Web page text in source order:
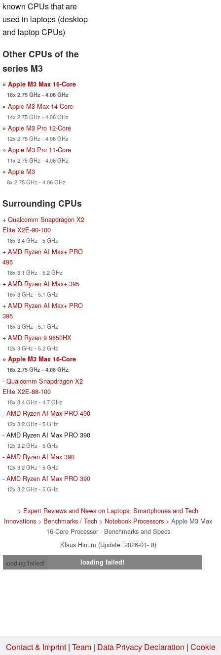
known CPUs that are
used in laptops (desktop
and laptop CPUs)
Other CPUs of the
series M3
» Apple M3 Max 16-Core
16x 2.75 GHz - 4.06 GHz
» Apple M3 Max 14-Core
14x 2.75 GHz - 4.06 GHz
» Apple M3 Pro 12-Core
12x 2.75 GHz - 4.06 GHz
» Apple M3 Pro 11-Core
11x 2.75 GHz - 4.06 GHz
» Apple M3
8x 2.75 GHz - 4.06 GHz
Surrounding CPUs
+ Qualcomm Snapdragon X2
Elite X2E-90-100
18x 3.4 GHz - 5 GHz
+ AMD Ryzen AI Max+ PRO
495
16x 3.1 GHz - 5.2 GHz
+ AMD Ryzen AI Max+ 395
16x 3 GHz - 5.1 GHz
+ AMD Ryzen AI Max+ PRO
395
16x 3 GHz - 5.1 GHz
+ AMD Ryzen 9 9850HX
12x 3 GHz - 5.2 GHz
» Apple M3 Max 16-Core
16x 2.75 GHz - 4.06 GHz
- Qualcomm Snapdragon X2
Elite X2E-88-100
18x 3.4 GHz - 4.7 GHz
- AMD Ryzen AI Max PRO 490
12x 3.2 GHz - 5 GHz
- AMD Ryzen AI Max PRO 390
12x 3.2 GHz - 5 GHz
- AMD Ryzen AI Max 390
12x 3.2 GHz - 5 GHz
- AMD Ryzen AI Max PRO 390
12x 3.2 GHz - 5 GHz
> Expert Reviews and News on Laptops, Smartphones and Tech
Innovations > Benchmarks / Tech > Notebook Processors > Apple M3 Max
16-Core Processor - Benchmarks and Specs
Klaus Hinum (Update: 2026-01- 8)
loading failed!
loading failed!
Contact & Imprint| Team| Data Privacy Declaration | Cookie
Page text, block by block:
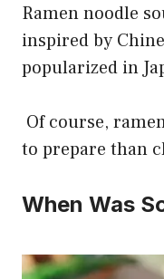
Ramen noodle
inspired by
popularized in
Of course,
to prepare than
When Was
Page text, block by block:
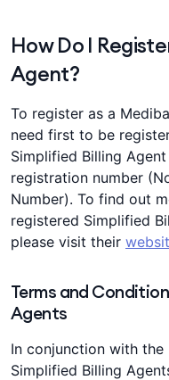
How Do I
Agent?
To register as a
need first to be
Simplified Billing
registration number
Number). To find out
registered Simplified
please visit their
Terms and
Agents
In conjunction with
Simplified Billing
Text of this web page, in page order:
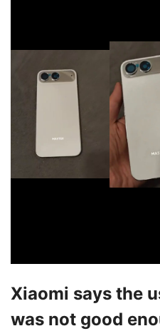
Xiaomi says the
was not good
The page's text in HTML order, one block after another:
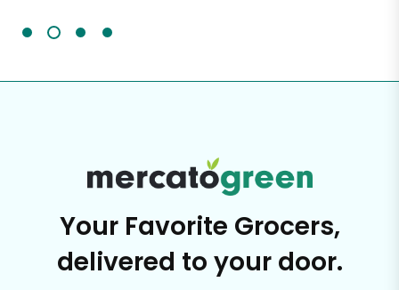
Your Favorite Grocers,
delivered to your door.
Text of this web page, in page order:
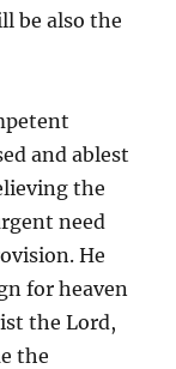
be also the
and ablest
the
need
He
for heaven
the Lord,
the
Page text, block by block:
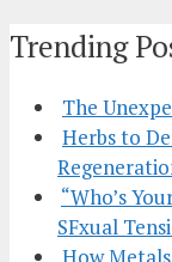
Trending
The
Herbs to
“Who’s
SFxual
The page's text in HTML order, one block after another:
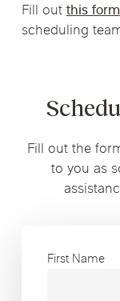
Fill outthis form
scheduling
Fill out the
to you as
First Name
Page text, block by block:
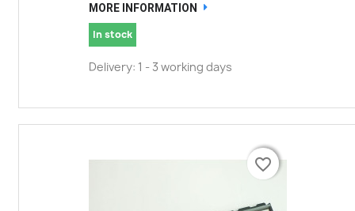
MORE INFORMATION
In stock
Delivery: 1 - 3 working days
favorite_border
favorite_border
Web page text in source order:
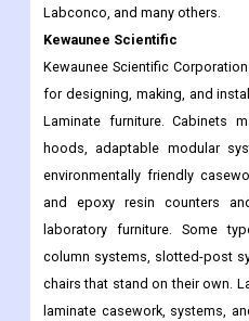
Labconco, and many others.
Kewaunee Scientific
Kewaunee Scientific
for designing, making, and
Laminate furniture. Cabinets
hoods, adaptable modular
environmentally friendly
and epoxy resin counters
laboratory furniture. Some
column systems, slotted-post
chairs that stand on their own.
laminate casework, systems,
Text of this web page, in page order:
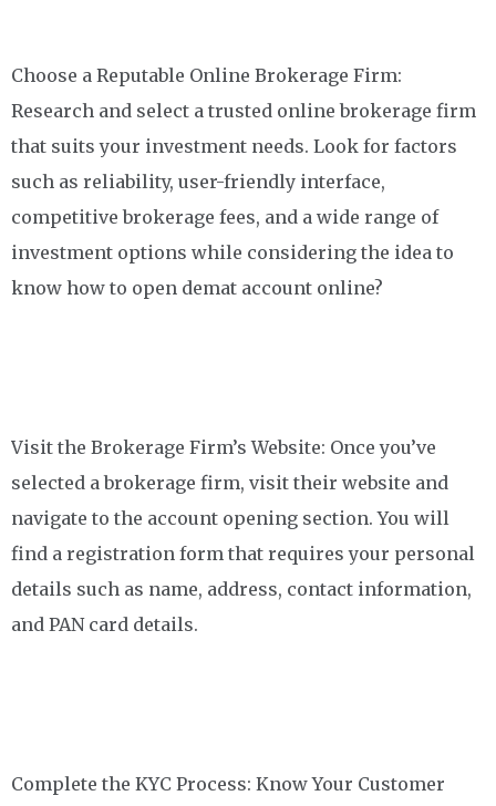
Choose a Reputable Online Brokerage Firm:
Research and select a trusted online brokerage firm
that suits your investment needs. Look for factors
such as reliability, user-friendly interface,
competitive brokerage fees, and a wide range of
investment options while considering the idea to
know how to open demat account online?
Visit the Brokerage Firm’s Website: Once you’ve
selected a brokerage firm, visit their website and
navigate to the account opening section. You will
find a registration form that requires your personal
details such as name, address, contact information,
and PAN card details.
Complete the KYC Process: Know Your Customer
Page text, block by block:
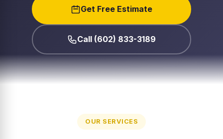
Get Free Estimate
Call (602) 833-3189
OUR SERVICES
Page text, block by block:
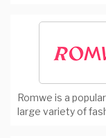
Romwe is a
large variety of
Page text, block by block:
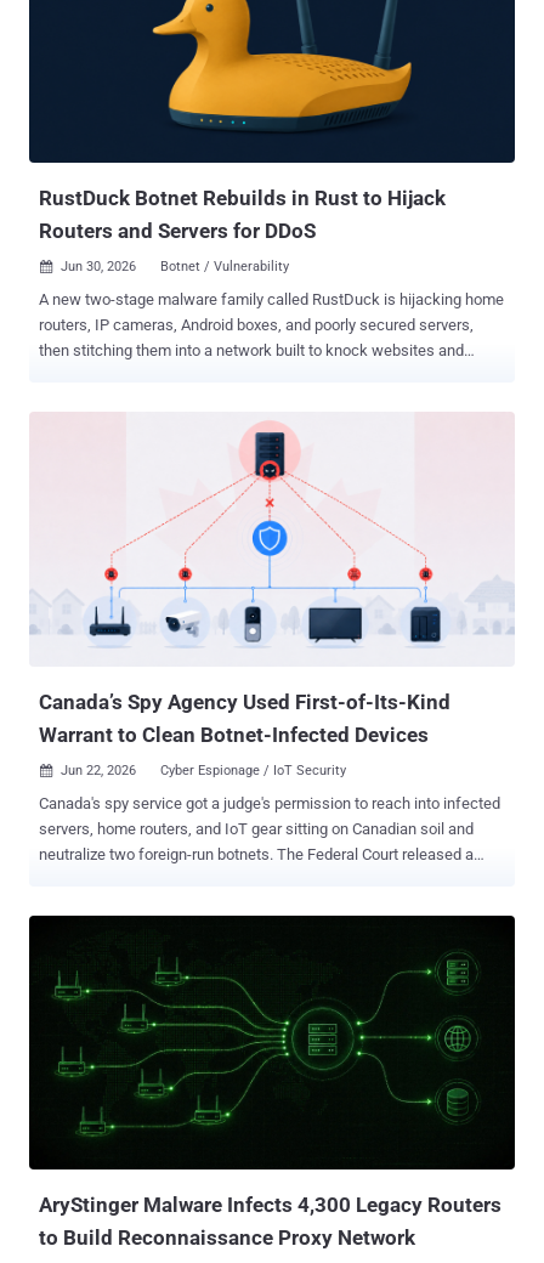
traffic through your internet connection, and your address gets the
blame for whatever they do with it. How It Works A residential proxy
network sells access to real home internet addresses. Attackers
pay to route their traffic through your connection so it looks like
ordinary home browsing, not the datacenter traffic that security tools
RustDuck Botnet Rebuilds in Rust to Hijack
Routers and Servers for DDoS
 Jun 30, 2026 Botnet / Vulnerability
A new two-stage malware family called RustDuck is hijacking home
routers, IP cameras, Android boxes, and poorly secured servers,
then stitching them into a network built to knock websites and
today, but how fast it is changing. The end goal is a distributed
denial-of-service (DDoS) attack: flooding a target with junk traffic
from the infected machines until it buckles. RustDuck is one more
entrant in a crowded field, but it stands out for two reasons. It is
being rewritten from the C programming language into Rust, and its
newer versions go to unusual lengths to avoid being studied or shut
trick. It sprays a mix of old, well-known weaknesses and hopes one
sticks. The first is the oldest in the book: devices left on the internet
Canada’s Spy Agency Used First-of-Its-Kind
Warrant to Clean Botnet-Infected Devices
 Jun 22, 2026 Cyber Espionage / IoT Security
Canada's spy service got a judge's permission to reach into infected
servers, home routers, and IoT gear sitting on Canadian soil and
neutralize two foreign-run botnets. The Federal Court released a
destroy botnet data on the infected machines and cut the devices
loose from the networks. The targets were Canada-based servers,
small office and home office (SOHO) routers, and Internet of Things
devices: Ring doorbells, security cameras, TVs, and other Wi-Fi-
enabled appliances. Justice Catherine Kane granted the warrant on
May 1, 2024, renewed it that August, and issued the confidential
reasons in February 2026. The warrant stayed out of public view for
more than two years, until this month's redacted release. CSIS
AryStinger Malware Infects 4,300 Legacy Routers
to Build Reconnaissance Proxy Network
※ ※ ※
**EXERCISE DIRECTIONS**
Scan the listing above. Collect all lines with the word "machines".

**RESPONSE TO THE TASK**
from the infected machines until it buckles. RustDuck is one more
destroy botnet data on the infected machines and cut the devices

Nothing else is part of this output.